07 Oct 2016 - Dong Nguyen: Seminar
A Kernel Independence Test for Geographical Language Variation
Quantifying the degree of spatial dependence for linguistic variables is a key task for analyzing dialectal variation. However, existing approaches have important drawbacks. First, they are based on parametric models of dependence, which limits their power in cases where the underlying parametric assumptions are violated. Second, they are not applicable to all types of linguistic data: some approaches apply only to frequencies, others to boolean indicators of whether a linguistic variable is present.
In this talk, I will present a new approach for measuring geographical language variation, which solves both of these problems. The approach builds on Reproducing Kernel Hilbert space (RKHS) representations for nonparametric statistics.
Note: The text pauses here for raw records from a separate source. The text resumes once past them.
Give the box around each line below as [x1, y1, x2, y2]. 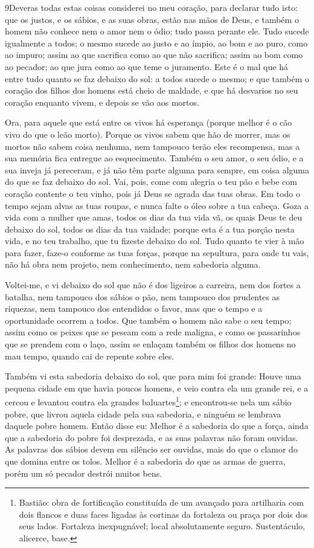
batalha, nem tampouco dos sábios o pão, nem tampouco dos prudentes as [5, 290, 280, 303]
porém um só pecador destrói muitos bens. [5, 466, 162, 479]
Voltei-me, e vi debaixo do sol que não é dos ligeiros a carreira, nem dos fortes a [5, 279, 301, 291]
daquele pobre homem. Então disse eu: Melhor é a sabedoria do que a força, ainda [5, 419, 309, 432]
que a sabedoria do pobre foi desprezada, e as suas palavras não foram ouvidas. [5, 431, 298, 443]
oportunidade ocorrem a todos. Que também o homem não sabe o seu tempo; [5, 314, 292, 326]
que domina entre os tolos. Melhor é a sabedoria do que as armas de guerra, [5, 455, 286, 468]
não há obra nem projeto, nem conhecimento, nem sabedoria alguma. [5, 258, 261, 271]
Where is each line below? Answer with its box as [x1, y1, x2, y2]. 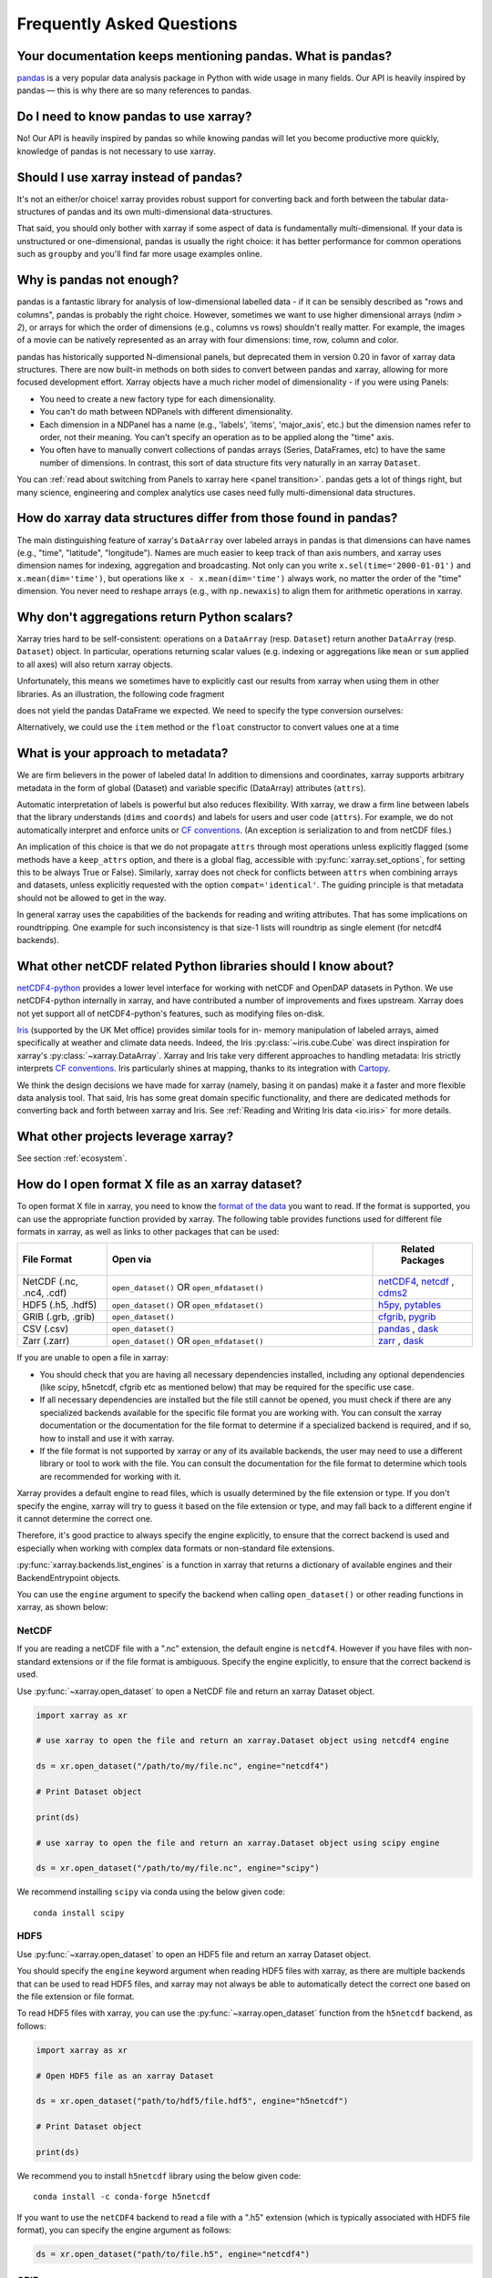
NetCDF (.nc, [22, 1276, 79, 1288]
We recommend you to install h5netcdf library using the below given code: [16, 2170, 302, 2181]
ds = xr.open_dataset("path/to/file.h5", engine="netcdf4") [36, 2249, 311, 2260]
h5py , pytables [378, 1298, 442, 1311]
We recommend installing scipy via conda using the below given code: [16, 1886, 286, 1897]
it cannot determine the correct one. [16, 1514, 153, 1524]
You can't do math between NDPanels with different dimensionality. [39, 406, 293, 417]
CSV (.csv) [22, 1322, 69, 1335]
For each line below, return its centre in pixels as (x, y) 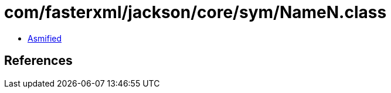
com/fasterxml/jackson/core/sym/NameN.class (195, 12)
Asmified (45, 38)
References (38, 61)

I will discuss experiments on both synthetic data and a diverse set of empirical datasets.
Dong Nguyen is a PhD student at the University of Twente. She is also affiliated with the Meertens Institute. She is interested in developing text mining methods that can help answer questions from the social sciences and the humanities. She especially enjoys working with social media data. Her work has been featured by various news outlets, including the New York Times and Time Magazine. She will join the Alan Turing Institute in January 2017 as a Research Fellow. Edinburgh University will be her host university. She has a Master's degree from Carnegie Mellon University.